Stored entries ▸
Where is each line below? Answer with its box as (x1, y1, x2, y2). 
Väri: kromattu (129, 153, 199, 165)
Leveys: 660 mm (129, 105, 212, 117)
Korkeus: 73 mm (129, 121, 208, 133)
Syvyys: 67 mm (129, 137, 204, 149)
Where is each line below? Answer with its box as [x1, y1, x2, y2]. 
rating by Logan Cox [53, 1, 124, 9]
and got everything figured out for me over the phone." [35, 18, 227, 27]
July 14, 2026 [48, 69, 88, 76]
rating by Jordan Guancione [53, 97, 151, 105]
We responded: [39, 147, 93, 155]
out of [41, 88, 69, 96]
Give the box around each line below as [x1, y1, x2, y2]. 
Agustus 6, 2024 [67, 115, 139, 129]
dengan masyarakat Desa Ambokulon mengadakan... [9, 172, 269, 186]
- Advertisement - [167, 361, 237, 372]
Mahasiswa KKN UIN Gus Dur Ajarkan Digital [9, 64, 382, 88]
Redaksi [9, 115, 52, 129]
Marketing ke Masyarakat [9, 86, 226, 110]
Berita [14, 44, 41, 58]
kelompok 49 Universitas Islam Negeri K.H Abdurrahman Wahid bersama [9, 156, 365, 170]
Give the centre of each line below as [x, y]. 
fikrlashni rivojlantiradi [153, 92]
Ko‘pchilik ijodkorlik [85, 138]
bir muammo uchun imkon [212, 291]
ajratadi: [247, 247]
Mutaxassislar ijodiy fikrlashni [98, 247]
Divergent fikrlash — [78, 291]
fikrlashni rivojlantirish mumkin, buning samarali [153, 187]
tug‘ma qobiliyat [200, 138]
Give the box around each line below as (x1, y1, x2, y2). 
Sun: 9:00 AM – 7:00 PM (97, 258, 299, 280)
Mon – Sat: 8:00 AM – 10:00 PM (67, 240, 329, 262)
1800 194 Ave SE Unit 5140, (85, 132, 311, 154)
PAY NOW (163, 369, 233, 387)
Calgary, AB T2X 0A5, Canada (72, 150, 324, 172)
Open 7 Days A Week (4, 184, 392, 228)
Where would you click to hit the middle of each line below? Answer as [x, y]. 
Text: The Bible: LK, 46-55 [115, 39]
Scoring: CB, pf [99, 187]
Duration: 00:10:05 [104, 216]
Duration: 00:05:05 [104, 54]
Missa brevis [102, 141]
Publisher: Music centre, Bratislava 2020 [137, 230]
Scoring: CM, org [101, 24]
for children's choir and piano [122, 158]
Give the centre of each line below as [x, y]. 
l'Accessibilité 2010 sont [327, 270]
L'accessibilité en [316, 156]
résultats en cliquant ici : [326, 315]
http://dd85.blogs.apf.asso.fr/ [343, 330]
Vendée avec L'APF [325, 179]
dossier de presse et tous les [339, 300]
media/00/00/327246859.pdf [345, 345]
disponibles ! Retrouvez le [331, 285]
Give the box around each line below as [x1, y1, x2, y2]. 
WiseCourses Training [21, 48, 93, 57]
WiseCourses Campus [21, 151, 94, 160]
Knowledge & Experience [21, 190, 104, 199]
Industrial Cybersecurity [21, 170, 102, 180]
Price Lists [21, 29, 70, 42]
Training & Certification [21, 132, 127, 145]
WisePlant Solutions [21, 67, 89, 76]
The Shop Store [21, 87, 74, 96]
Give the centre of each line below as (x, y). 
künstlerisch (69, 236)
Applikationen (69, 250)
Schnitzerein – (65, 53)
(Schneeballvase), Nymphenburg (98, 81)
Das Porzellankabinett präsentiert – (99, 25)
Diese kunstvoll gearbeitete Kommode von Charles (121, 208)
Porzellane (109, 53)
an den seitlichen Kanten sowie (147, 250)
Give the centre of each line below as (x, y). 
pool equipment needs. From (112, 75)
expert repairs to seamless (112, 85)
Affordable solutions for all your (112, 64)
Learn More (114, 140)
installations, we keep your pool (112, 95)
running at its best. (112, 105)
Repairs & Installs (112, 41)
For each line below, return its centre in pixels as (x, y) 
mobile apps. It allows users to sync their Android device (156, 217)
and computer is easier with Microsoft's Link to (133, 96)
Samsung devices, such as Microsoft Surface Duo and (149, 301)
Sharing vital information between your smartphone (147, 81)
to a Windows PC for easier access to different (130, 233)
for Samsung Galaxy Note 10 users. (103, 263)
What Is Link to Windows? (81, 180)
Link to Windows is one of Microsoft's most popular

What is expected ▸ If a line in the records above contains the string "rating", copy that line out.

Solution below ▸
rating by Logan Cox [53, 1, 124, 9]
rating by Jordan Guancione [53, 97, 151, 105]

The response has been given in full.